M. André Chassaigne. Bien au contraire, ce projet affiche une volonté affirmée de réduction de la dépense publique à tous les niveaux.
Mme Marylise Lebranchu, ministre. Non !
M. André Chassaigne. Il répond en cela aux injonctions de la commission européenne, dans le droit fil de la stratégie de Lisbonne, de la charte européenne, du livre blanc de la gouvernance et du traité européen de stabilité que François Hollande avait promis de renégocier.
M. Gérald Darmanin. Il ne l’a pas fait !
M. André Chassaigne. Le fil rouge…
M. Michel Piron. Vous avez dit « rouge » ! (Sourires.)
M. André Chassaigne. …de ces différentes injonctions, c’est en effet de favoriser les fusions entre collectivités afin de réduire considérablement leur nombre, ce qui représente la solution la plus simple pour comprimer le volume des budgets et des emplois publics. Ainsi le Danemark a-t-il porté le nombre de ses communes de 1 388 à 98 seulement. La même logique a prévalu aussi brutalement au Portugal, en Suède, en Grande-Bretagne et en Grèce. Ces pays vont-ils mieux ? Sont-ils renforcés contre la crise ?
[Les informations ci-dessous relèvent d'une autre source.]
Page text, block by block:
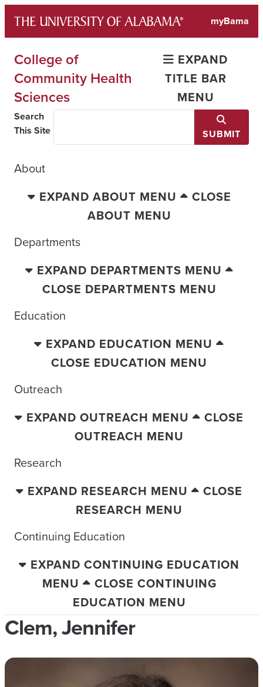
content
myBama
College of
Community Health
Sciences
EXPAND
TITLE BAR
MENU
Search
This Site
SUBMIT
About
EXPAND ABOUT MENU
CLOSE
ABOUT MENU
Departments
EXPAND DEPARTMENTS MENU
CLOSE DEPARTMENTS MENU
Education
EXPAND EDUCATION MENU
CLOSE EDUCATION MENU
Outreach
EXPAND OUTREACH MENU
CLOSE
OUTREACH MENU
Research
EXPAND RESEARCH MENU
CLOSE
RESEARCH MENU
Continuing Education
EXPAND CONTINUING EDUCATION
MENU
CLOSE CONTINUING
EDUCATION MENU
Clem, Jennifer
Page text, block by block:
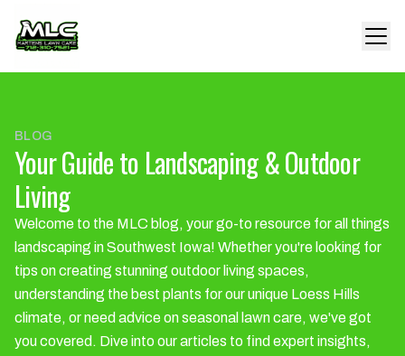
BLOG
Your Guide to Landscaping & Outdoor
Living
Welcome to the MLC blog, your go-to resource for all things
landscaping in Southwest Iowa! Whether you're looking for
tips on creating stunning outdoor living spaces,
understanding the best plants for our unique Loess Hills
climate, or need advice on seasonal lawn care, we've got
you covered. Dive into our articles to find expert insights,
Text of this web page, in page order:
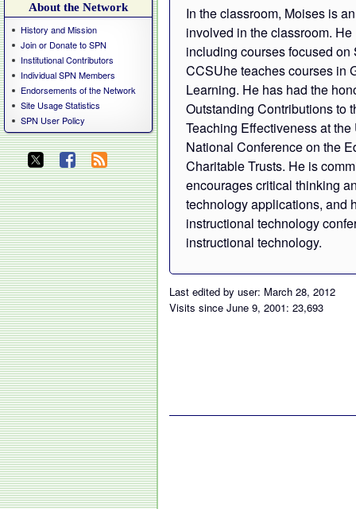
About the Network
History and Mission
Join or Donate to SPN
Institutional Contributors
Individual SPN Members
Endorsements of the Network
Site Usage Statistics
SPN User Policy
In the classroom, Moises is
involved in the classroom.
including courses focused
CCSUhe teaches courses in
Learning. He has had the
Outstanding Contributions to
Teaching Effectiveness at
National Conference on the
Charitable Trusts. He is
encourages critical thinking
technology applications, and
instructional technology
instructional technology.
Last edited by user: March 28, 2012
Visits since June 9, 2001: 23,693
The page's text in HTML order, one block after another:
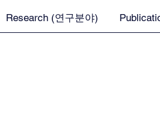
Research (연구분야)
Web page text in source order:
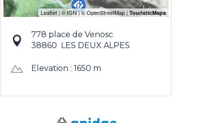
778 place de Venosc
38860 LES DEUX ALPES
Elevation : 1650 m
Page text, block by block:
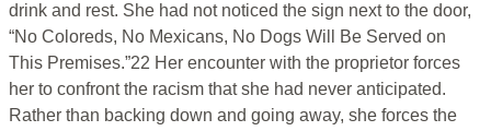
drink and rest. She had not noticed the sign next to the door,
“No Coloreds, No Mexicans, No Dogs Will Be Served on
This Premises.”22 Her encounter with the proprietor forces
her to confront the racism that she had never anticipated.
Rather than backing down and going away, she forces the
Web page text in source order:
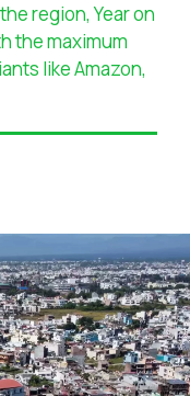
region, Year on
the maximum
like Amazon,
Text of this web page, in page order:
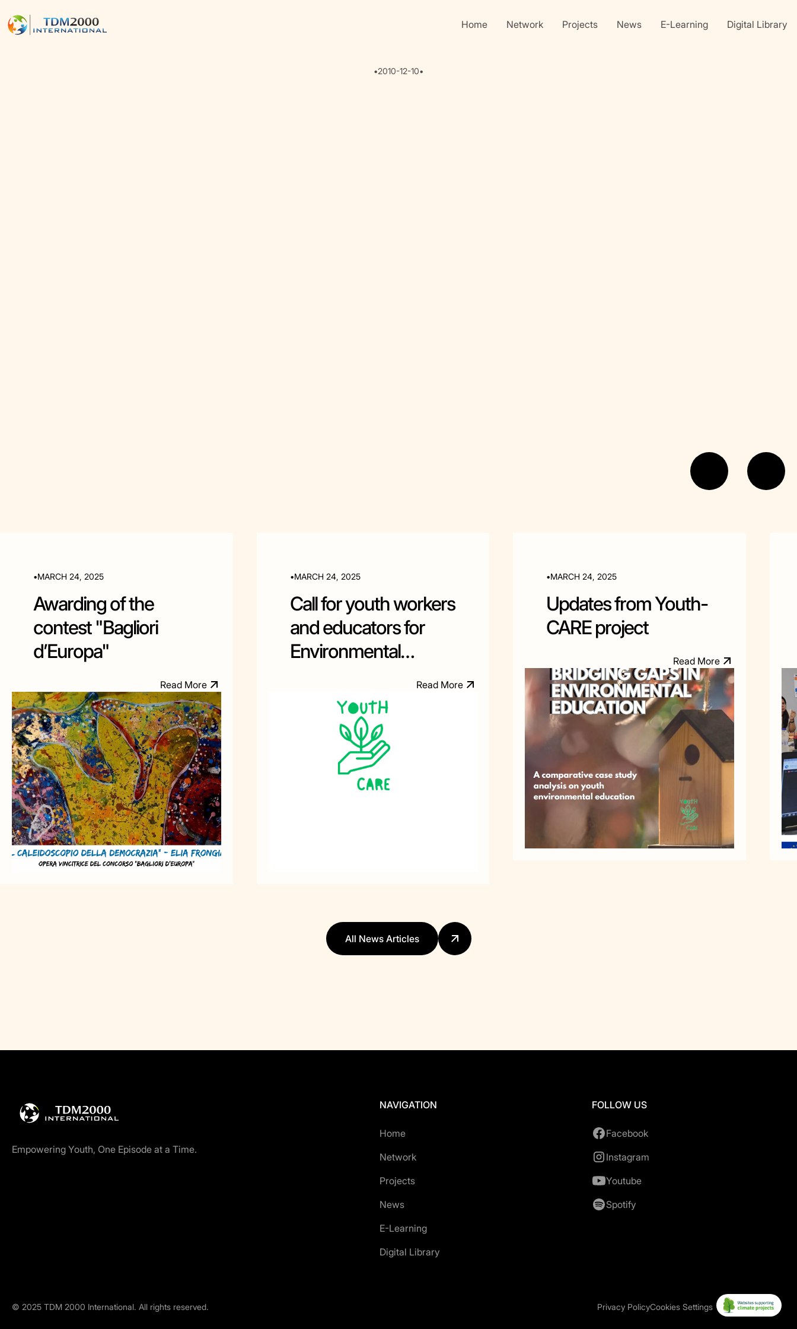
Home Network Projects News E-Learning Digital Library
•2010-12-10•
•MARCH 24, 2025
Awarding of the
contest "Bagliori
d’Europa"
Read More
•MARCH 24, 2025
Call for youth workers
and educators for
Environmental
Education training in
Albania
Read More
•MARCH 24, 2025
Updates from Youth-
CARE project
Read More
All News Articles
Empowering Youth, One Episode at a Time.
NAVIGATION
Home
Network
Projects
News
E-Learning
Digital Library
FOLLOW US
Facebook
Instagram
Youtube
Spotify
© 2025 TDM 2000 International. All rights reserved. Privacy PolicyCookies Settings

En ce qui nous concerne, nos 36000 communes représentent un maillage serré construit sur un principe de liberté et de présence républicaine sur tout le territoire. Il est fertile aux coopérations et projets communs, comme l’histoire récente de la décentralisation l’a montré. Mais c’est un obstacle pour le libéralisme.
Permettez-moi de citer les conclusions récentes du Conseil de l’Union européenne, reprenant les recommandations de la Commission présidée par José Manuel Barroso : « Compte tenu du niveau élevé de la dette, qui continue d’augmenter, et du nouveau report du délai de correction du déficit excessif [à 2015], il est particulièrement important que le budget 2013 soit rigoureusement exécuté et que des efforts d’assainissement substantiels soient résolument poursuivis les années suivantes. Il est impératif notamment que les dépenses publiques de la France croissent beaucoup moins vite que le PIB potentiel, dans la mesure où les améliorations du déficit structurel ont jusqu’à présent reposé principalement sur les recettes. À cet égard, l’examen en cours des dépenses publiques (« Modernisation de l’action publique ») qui concerne non seulement l’administration centrale mais aussi les administrations des collectivités locales et de la sécurité sociale, devrait indiquer comment améliorer encore l’efficacité des dépenses publiques. Il est également possible de rationaliser davantage les différents niveaux et compétences administratifs afin d’accroître encore les synergies, les gains d’efficacité et les économies. La nouvelle loi de décentralisation prévue devrait traiter cette question ». Je n’invente rien ; il s’agit des recommandations de la Commission européenne présidée par M. Barroso. Nous y voilà.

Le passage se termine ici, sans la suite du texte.